Politics'worst-kept secret is revealed by Gordon Brown. You could almost feel sorry for him and Tory leader David Cameron, not because of the campaign ahead, but their justifiable jitters over that invitation for a grilling by Newsnight and University Challenge inquisitor Jeremy Paxman… "No, you may not confer… Come on, come on, let's have an answer… "
Kildare gardaí, your picture starter for 10: identify the naked man sitting on the altar at Cill Mhuire Church outside Newbridge. The incident was exposed when the parish curate was reviewing CCTV footage from St Patrick's Day and spotted the man sitting almost starkers before putting his clothes back on and leaving. Straight-faced investigators reportedly said they couldn't see if he was wearing underpants.
New Minister for Education and Skills Mary Coughlan doesn't get the chance to reveal much at the TUI conference in Ennis. But TUI president Don Ryan tore strips off her. "This is totally and absolutely your fault, Minister," he said, referring to the collapse of the economy, adding that she and the government had "not even the decency to admit it". He all but ordered her to stay in after class and write out 100 lines saying "I must do my homework properly next time…"
Speculation is rife in celebrity land that the healthy-eating cover girl of the latest edition of Vogue is referring to her former friend Madonna when talking about revenge fantasies.
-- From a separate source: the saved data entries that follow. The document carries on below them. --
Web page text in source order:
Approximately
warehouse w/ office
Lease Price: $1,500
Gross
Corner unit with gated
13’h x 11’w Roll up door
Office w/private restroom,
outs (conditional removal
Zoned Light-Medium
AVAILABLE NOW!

Speaking about the singer's split from their joint personal trainer, the mother of Apple and Moses says: "It's good that she doesn't train Madonna any more. It was too much. She keeps people waiting – it takes up your whole day." There's a surprise.
The usual airport check-in experience is trying to take your shoes off with a plastic bag of toiletries in one hand while holding up your beltless trousers with the other – which is why some may spare a thought for the two women who tried to smuggle a dead body on to an EasyJet flight in Liverpool. After being arrested, Gitta Jarant claimed her 91-year-old husband, strapped into a wheelchair and wearing dark sunglasses, was disabled, frail and "always likes to sleep like that". Still, for horrified passengers, there are other some things worse than death. They could be flying Ryanair.
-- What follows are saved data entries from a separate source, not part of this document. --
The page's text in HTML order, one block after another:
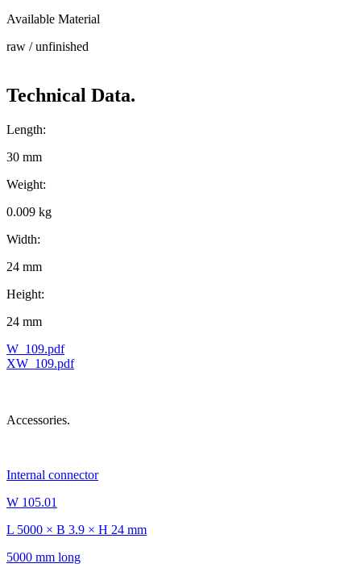
Available Material
raw / unfinished
Technical Data.
Length:
30 mm
Weight:
0.009 kg
Width:
24 mm
Height:
24 mm
W_109.pdf
XW_109.pdf
Accessories.
Internal connector
W 105.01
L 5000 × B 3.9 × H 24 mm
5000 mm long
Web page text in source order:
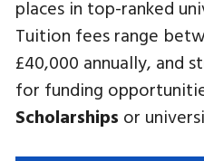
places in top-ranked
Tuition fees range
£40,000 annually, and
for funding
Scholarships or
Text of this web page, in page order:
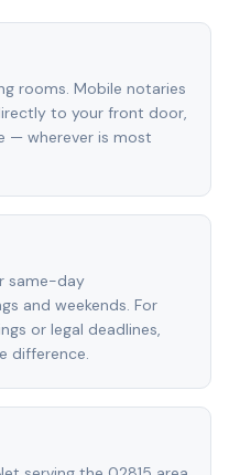
rooms. Mobile notaries
to your front door,
— wherever is most
same-day
and weekends. For
or legal deadlines,
difference.
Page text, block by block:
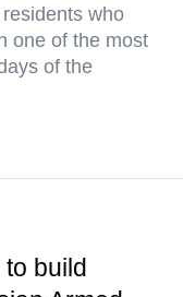
who
one of the most
of the
build
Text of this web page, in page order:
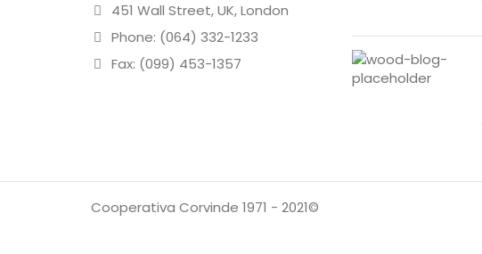
451 Wall Street, UK, London
Phone: (064) 332-1233
Fax: (099) 453-1357
Cooperativa Corvinde 1971 - 2021©
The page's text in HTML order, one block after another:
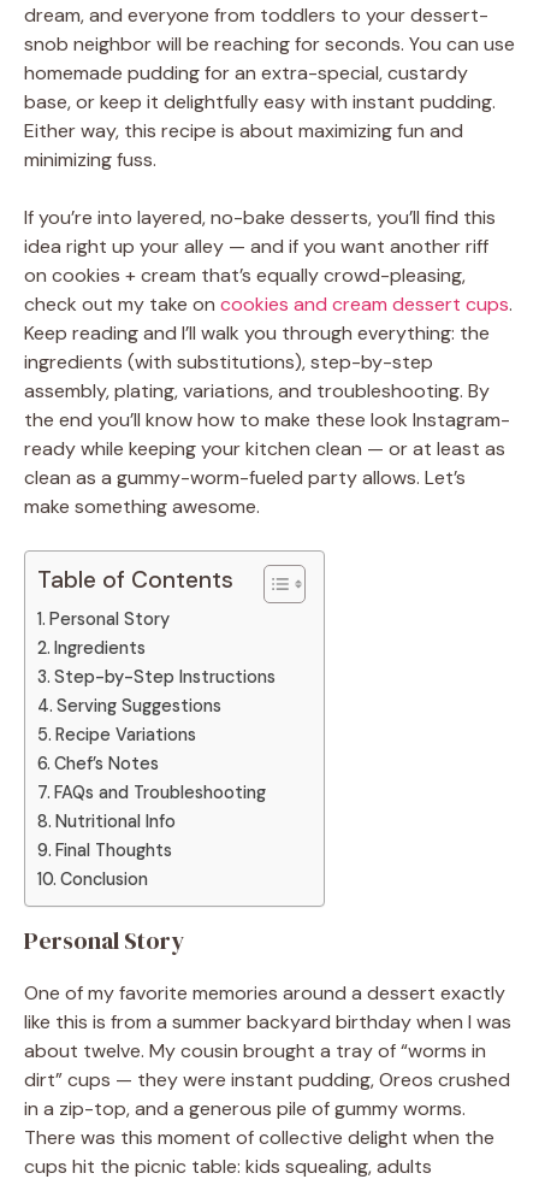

The nine-time Wimbledon winner discloses she has early-stage breast cancer. Navratilova's treatment begins in Paris, allowing her to continue work as tennis commentator for both the French Open and Wimbledon next summer. "I still want to do my work. I'm not the sort of person who wants to sit around feeling sorry for myself." We wouldn't expect anything less from a champion, Martina.
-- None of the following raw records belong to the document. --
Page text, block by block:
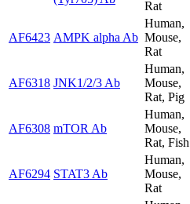
Rat
AF6423 AMPK alpha Ab
Human,
Mouse,
Rat
AF6318 JNK1/2/3 Ab
Human,
Mouse,
Rat, Pig
AF6308 mTOR Ab
Human,
Mouse,
Rat, Fish
AF6294 STAT3 Ab
Human,
Mouse,
Rat
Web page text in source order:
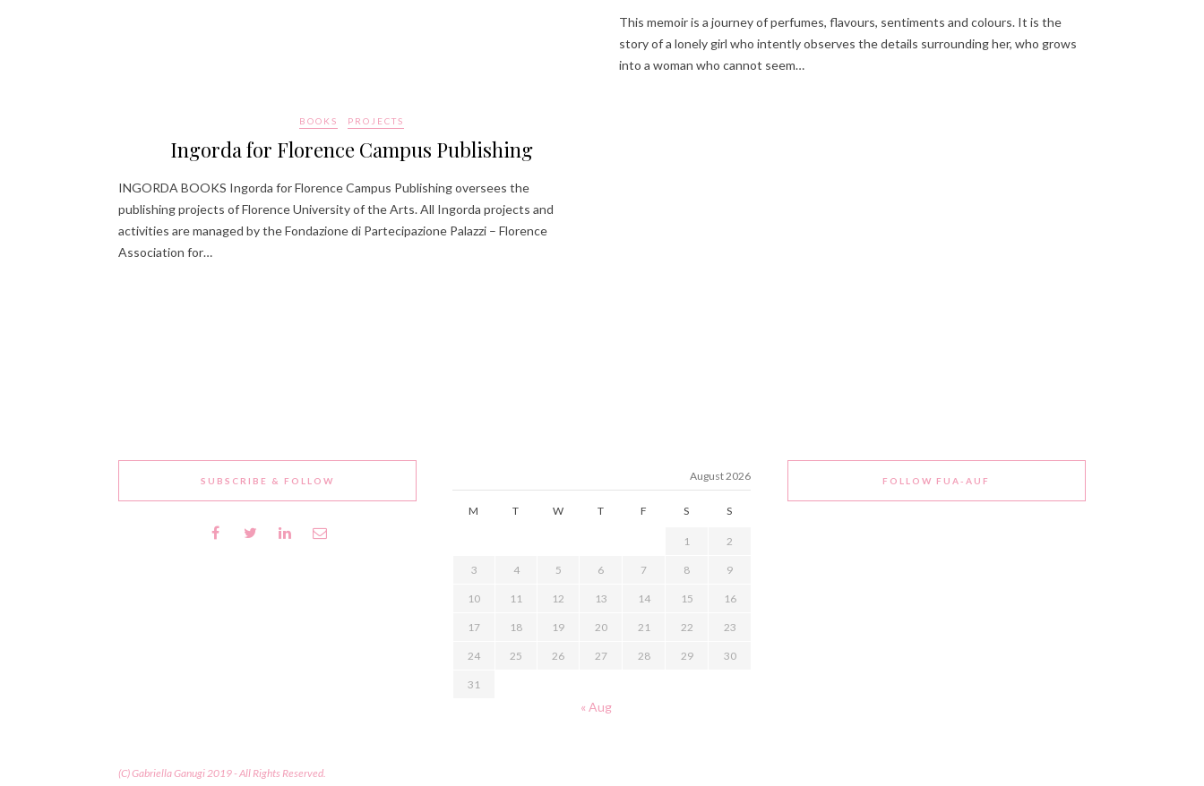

Cancer carries away the 64-year-old great rock 'n' roller swindler. One music journalist described the former Sex Pistols' manager McLaren: "He could be charming, he could be cruel, but he mattered." A suitable tribute for the godfather of punk and face that launched a thousand gobs.
It's a bog-standard honeymoon ahead for 30-year-old Daria Weiske as she heads to the hills and the arms of her lover Patsy Brogan. Despite her parents' disapproval, the failed actress turned waitress will marry her dear old Donegal man (73). "Patsy and I are very happy. If there's an age gap, it means nothing to me," said the blushing bride-to-be before their reunion in Brogan's touchingly named Bog Hotel…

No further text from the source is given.